We are in more of a niche industry which caters to tooling and core materials. For example making sandwich panels, where there is a layer of fiberglass or carbon fiber, then a layer of foam, and then a layer of the same carbon fiber or fiberglass on the opposite side. That material will be much, much stronger and stiffer for the weight and lighter in weight than a solid sheet of all carbon or glass fiber. As I touched on before, one of our largest markets is the aerospace industry, where strength and light weight are the keys to success.
Staying on that topic, what are the benefits are of using polyurethane in those applications, compared to some traditional materials?
Traditionally, rigid polyurethane foam can be considered a synthetic wood. Wood is a very strong material, but it carries a lot of moisture with it and there can be a lot of variation in density, strength, resin content and possibility of decay over time.
The rigid polyurethane foam that we make is closed celled, so it doesn’t absorb moisture, does not support microbial or fungal growth and will last forever if protected from UV light. A urethane foam core will maintain its properties over the life of the part, if properly designed.
How does General Plastics generally manufacture these foams and how are you unique in that area?
Of course it’s all proprietary information and we have special manufacturing processes, but I think we want to communicate that we are a vertically integrated company. We bring in basic feedstocks, and formulate all of our own formulations.
We are also able to customize things on a batch basis - that’s really one of our strengths, being able to develop and manufacture small, short runs of bun stock or sheet stock products for customers. We have a very fast turnaround with types of projects.
Could you highlight what tooling board is and what tooling boards you particularly make?
Tools in general are basically molds or shapes that you can make composite or thermoform parts from.
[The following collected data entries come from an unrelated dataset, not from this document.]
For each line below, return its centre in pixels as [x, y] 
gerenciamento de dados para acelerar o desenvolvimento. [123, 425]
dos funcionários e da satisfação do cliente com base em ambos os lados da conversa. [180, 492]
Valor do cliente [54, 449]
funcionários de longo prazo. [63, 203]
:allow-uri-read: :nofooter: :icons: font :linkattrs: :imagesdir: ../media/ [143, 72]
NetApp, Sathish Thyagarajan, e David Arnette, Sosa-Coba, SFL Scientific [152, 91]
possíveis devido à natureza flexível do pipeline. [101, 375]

Our polyurethane tools are a low cost, very fast way to make those types of tools.
Traditionally, those tools have been made out of wood or metal, but with urethane you’re able to get a much more dimensionally stable material than with wood, and obtain much tighter tolerances over time, because wood of course is very sensitive to environmental conditions such as heat and moisture.
You can machine these very complex shapes from polyurethane, and our tooling boards are able to hold very sharp edges and hold tolerances. There’s also very low residual stress on our materials - they don’t warp and move around on you.
Most urethanes are designed to be used at fairly low temperatures such as room temperatures typical for ‘wet lay-up applications’, or low temperature curing Prepregs. So it’s been in the last couple of years that we’ve been looking at foamed polymers for much higher temperature processes. This allows the use of a much wider variety of composite matrix resins and curing requirements.
Could you go into a little bit more detail perhaps about why you would use a soft tool over a metallic tool?
The biggest driver is project cost. Machining or shaping aluminum tools is quite expensive time consuming and it’s also a challenge to do a very large aluminum tool because you always have seams to bring together and then you have a potential for vacuum leaks.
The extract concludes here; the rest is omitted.